Cerita Siswa Baru Senang Mengikuti MPLS 2026

  • 13 Jul 2026 15:24 WIB
  •  Pusat Pemberitaan
Poin Utama
  • MPLS 2026 dilaksanakan di seluruh satuan pendidikan Indonesia sebagai ruang adaptasi, membangun persahabatan, dan mengenal lingkungan belajar bagi siswa baru.
  • SMA Labschool Kebayoran menyelenggarakan MPLS dengan prinsip aman, edukatif, dan inklusif yang melibatkan OSIS, MPK, dan Calon Pengurus OSIS sebagai mentor.
  • Wamendikdasmen Fajar Riza Ul Haq menekankan bahwa sekolah harus menjadi rumah kedua bagi anak-anak dan menciptakan ekosistem pembelajaran yang ramah dan inklusif dengan menolak segala bentuk perpeloncoan.

RRI.CO.ID, Jakarta - Seluruh satuan pendidikan di Indonesia pada hari ini melaksanakan Masa Pengenalan Lingkungan Sekolah (MPLS) bagi siswa baru.

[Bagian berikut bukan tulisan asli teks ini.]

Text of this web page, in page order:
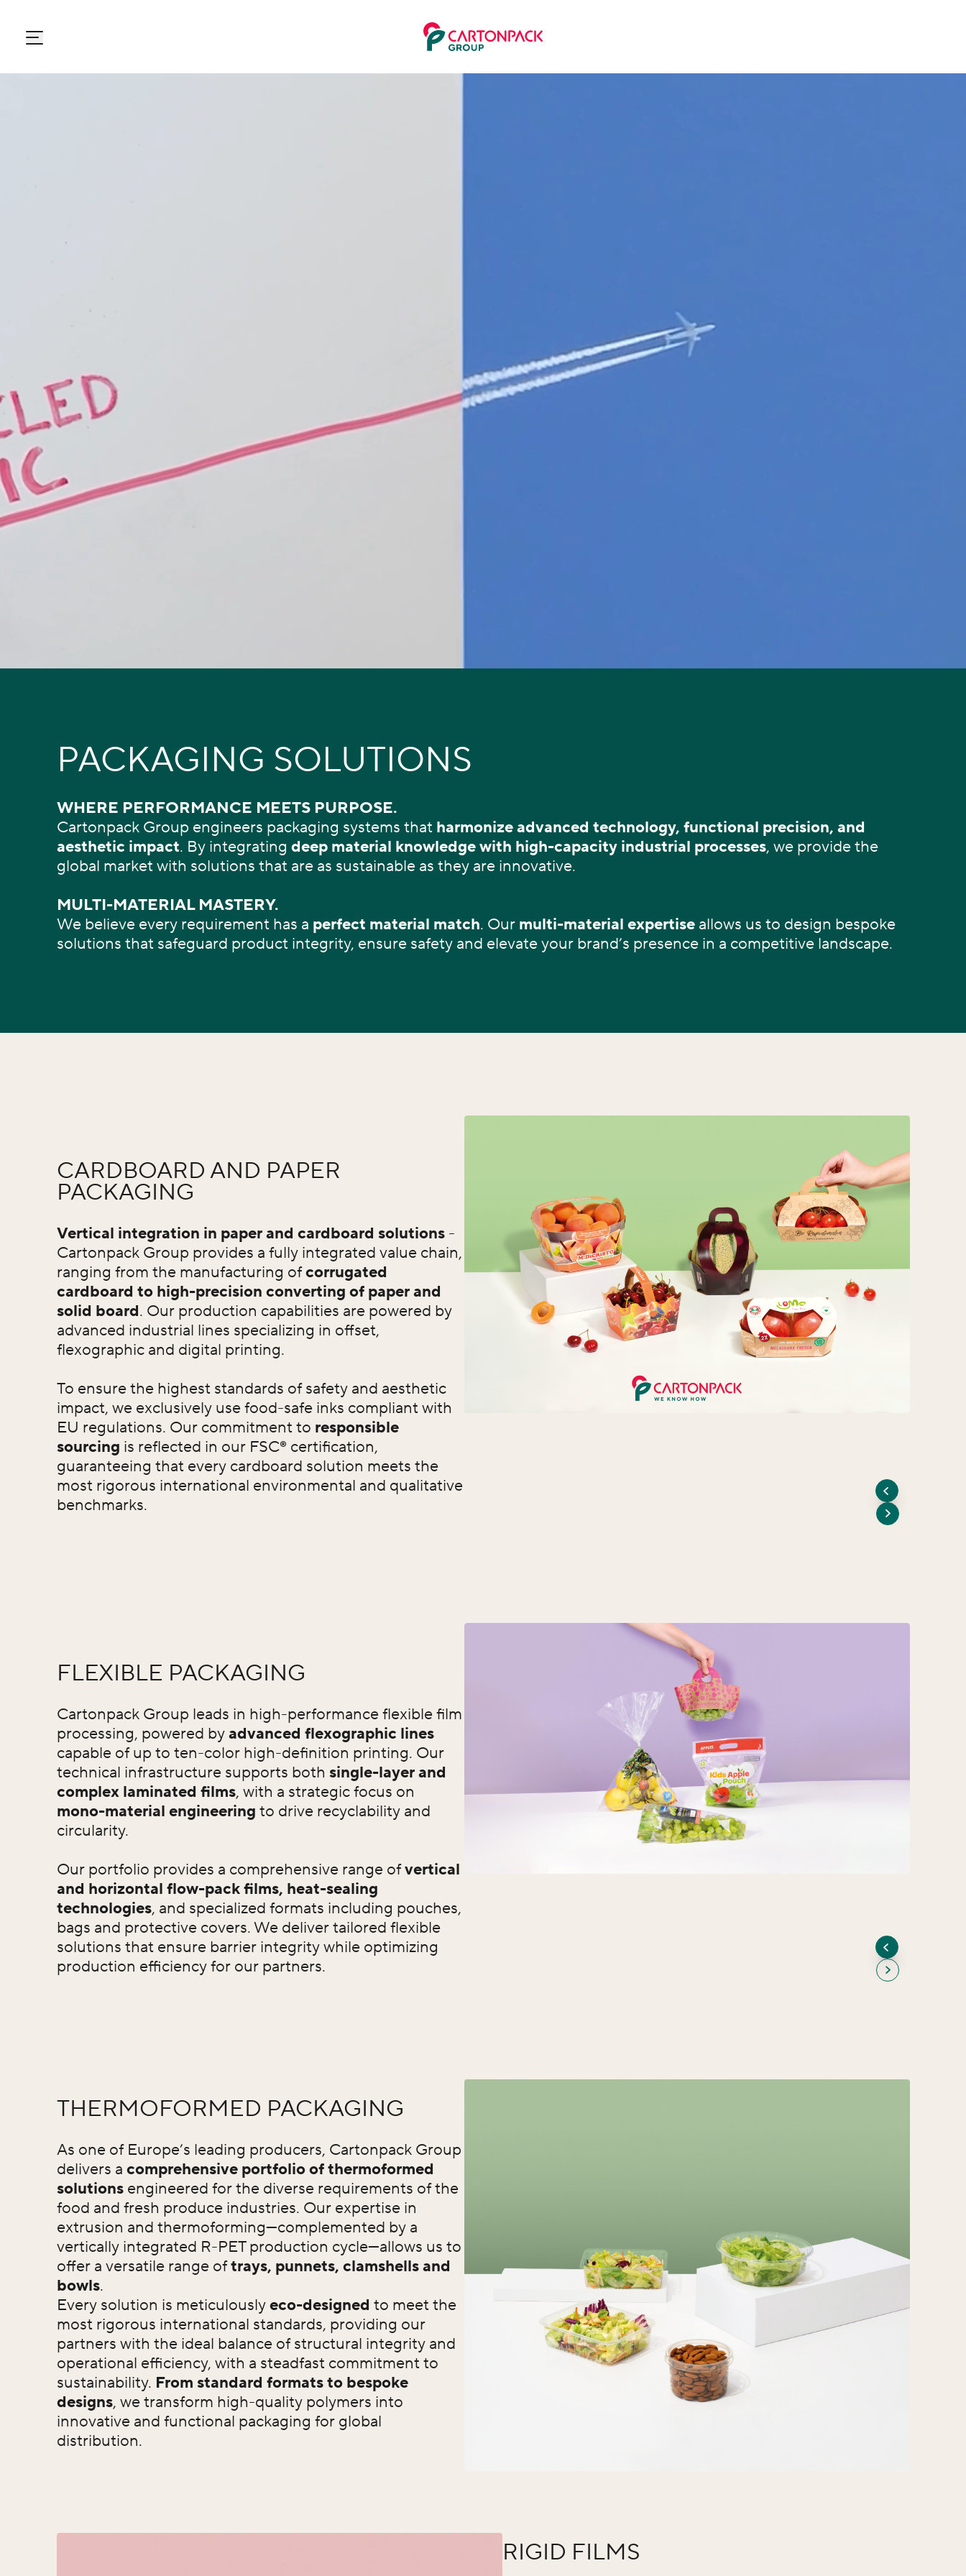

Alih-alih dipenuhi rasa takut, kegiatan inijustru menjadi ruang bagi siswa baru untuk beradaptasi, membangun pertemanan, hingga mengenal lingkungan belajar.

Pengalaman tersebut lah yang dirasakan dua siswa baru SMA Labschool Kebayoran, Qoyz Algebra dan Sandrina Emily Damanik. Keduanya menceritakan pengalamannya mengikuti hari pertama MPLS 2026.

Sandrina mengaku senang bisa mengikuti MPLS dihari pertama masuk sekolah. Ia merasa senang karena suasana sekolahnya saat ini lebih ramai dibandingkan saat ia duduk di bangku SMP.

"Kebetulan sekolah saya (sebelumnya) sebenarnya tidak memiliki banyak murid. Jadi seketika masuk sini saya sangat senang untuk dapat melihat banyak sekali murid dan dapat lebih banyak teman lagi," kata Sandrina di SMA Labschool Kebayoran, Jakarta, Senin 13 Juli 2026.

Ia juga mengapresiasi sambutan yang diberikan oleh pengurus OSIS, Majelis Perwakilan Kelas (MPK), serta para guru. Menurutnya, seluruh panitia berperan aktif menciptakan suasana yang nyaman bagi peserta didik baru.

"Kakak-kakak OSIS-nya juga sangat ramah, kakak OSIS dan MPK, dan guru-gurunya juga sangat suportif. Sangat mendukung untuk kita semua bergabung di sini dan merasa familiar-lah dengan sekolah ini," ucapnya.

Hal yang sama disampaikan Qoyz Algebra. Ia menilai seluruh rangkaian kegiatan MPLS berlangsung tertib dan dikemas dengan aktivitas yang menarik serta interaktif.

"Saya senang sekali, mulai dari pra-MPLS sampai hari pertama semuanya smoothly berjalan dengan lancar. Kakak-kakaknya menyediakan aktivitas-aktivitas yang tidak hanya menyenangkan tetapi juga interaktif bagi kami," katanya.

Qoyz mengaku sempat diliputi rasa gugup sebelum mengikuti MPLS. Apalagi, ia datang seorang diri dari Kabupaten Kepulauan Anambas, Kepulauan Riau, untuk melanjutkan pendidikan di Jakarta.

"Sebenarnya iya, saya culture shock banget karena banyak siswa. Tapi kakak-kakaknya baik banget menyambut saya dengan teman-teman saya," ucapnya.

"Karena banyak diverse (beragam) dari orangnya, ada yang dari Jambi, ada yang dari jauh-jauh sampai NTB. Banyak sekali teman-teman yang saya temui di sini," kata Qizy.

Sementara itu, pengurus OSIS dan Majelis Perwakilan Kelas (MPK) SMA Labschool Kebayoran memastikan pelaksanaan MPLS 2026 berlangsung lancer. MPLS dilaksanakan dengan mengedepankan prinsip aman, edukatif, dan inklusif.

Ketua MPK SMA Labschool Kebayoran Andhika Bramantyo mengatakan, seluruh rangkaian kegiatan telah dipersiapkan jauh hari. "Jadi kita satu bulan yang lalu udah mulai rapat-rapat sama guru, dan guru juga udah ditentuin panitianya," katanya.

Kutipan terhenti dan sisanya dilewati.